▸ **GIVEN INFORMATION**:
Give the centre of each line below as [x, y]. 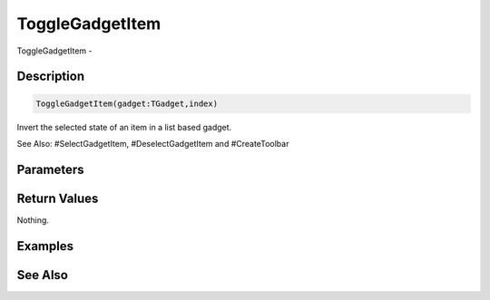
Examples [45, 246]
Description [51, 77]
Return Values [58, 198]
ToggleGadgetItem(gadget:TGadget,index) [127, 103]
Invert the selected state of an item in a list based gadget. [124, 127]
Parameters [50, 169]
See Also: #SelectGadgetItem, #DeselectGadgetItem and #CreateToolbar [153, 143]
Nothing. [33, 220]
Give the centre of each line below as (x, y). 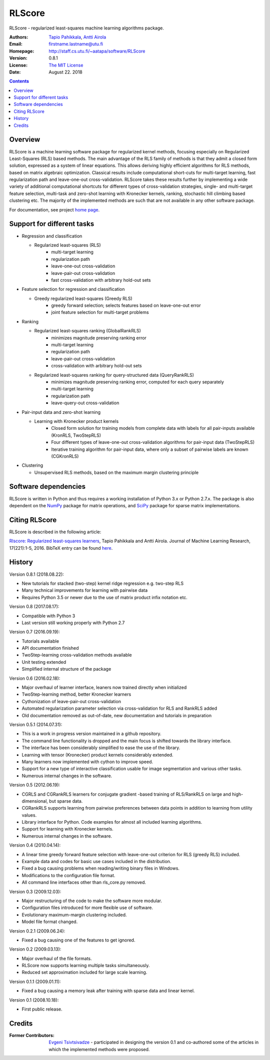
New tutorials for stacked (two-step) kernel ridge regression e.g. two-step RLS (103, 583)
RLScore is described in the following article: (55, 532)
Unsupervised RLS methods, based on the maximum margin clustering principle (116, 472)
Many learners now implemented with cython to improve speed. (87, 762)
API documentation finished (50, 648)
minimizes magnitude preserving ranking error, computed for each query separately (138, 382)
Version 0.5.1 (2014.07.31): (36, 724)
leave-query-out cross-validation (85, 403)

==

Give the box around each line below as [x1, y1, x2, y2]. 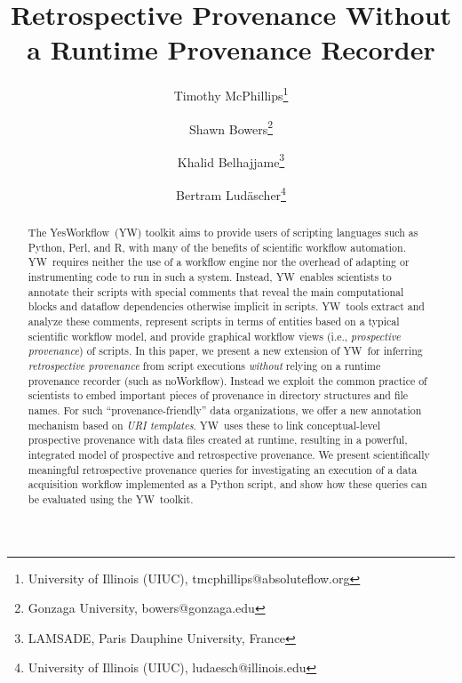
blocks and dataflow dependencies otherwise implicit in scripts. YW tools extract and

--

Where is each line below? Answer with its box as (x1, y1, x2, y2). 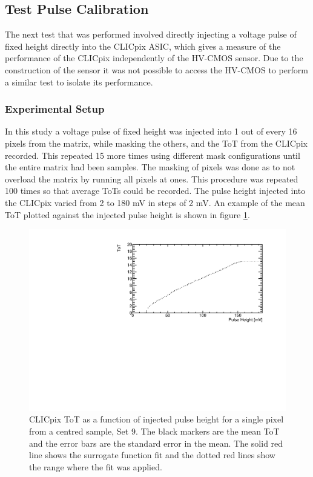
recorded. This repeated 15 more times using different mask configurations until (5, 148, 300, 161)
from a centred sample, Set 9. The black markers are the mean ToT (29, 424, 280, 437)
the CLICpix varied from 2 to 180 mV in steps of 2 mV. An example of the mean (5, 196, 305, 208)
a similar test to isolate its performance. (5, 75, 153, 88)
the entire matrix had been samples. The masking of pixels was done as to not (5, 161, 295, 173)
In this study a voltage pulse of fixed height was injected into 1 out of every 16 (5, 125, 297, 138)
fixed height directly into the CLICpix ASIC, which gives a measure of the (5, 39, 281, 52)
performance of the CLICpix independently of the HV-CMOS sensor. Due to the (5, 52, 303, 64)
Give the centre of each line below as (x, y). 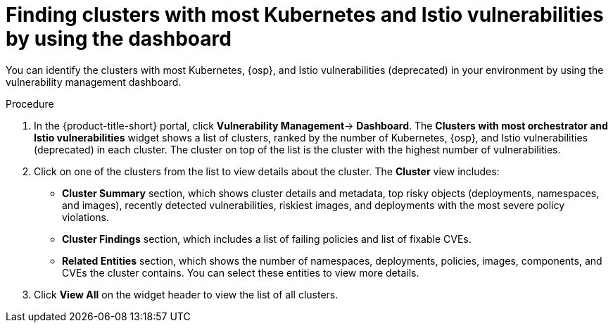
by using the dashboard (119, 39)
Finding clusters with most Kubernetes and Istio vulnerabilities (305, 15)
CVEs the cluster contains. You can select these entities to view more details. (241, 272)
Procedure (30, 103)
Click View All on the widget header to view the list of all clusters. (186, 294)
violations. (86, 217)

▸ **PROBLEM TO WORK ON**:
Look above for the line containing "Give the centre of each line below as [x, y].", then copy exactly from it through the line containing "New tutorials for", keeping both and leaving out pictures. Add nothing else.

▸ **TASK RESPONSE**:
Give the centre of each line below as [x, y]. 
Examples [45, 246]
Description [51, 77]
Return Values [58, 198]
ToggleGadgetItem(gadget:TGadget,index) [127, 103]
Invert the selected state of an item in a list based gadget. [124, 127]
Parameters [50, 169]
See Also: #SelectGadgetItem, #DeselectGadgetItem and #CreateToolbar [153, 143]
Nothing. [33, 220]
Give the centre of each line below as (x, y). 
New tutorials for stacked (two-step) kernel ridge regression e.g. two-step RLS (103, 583)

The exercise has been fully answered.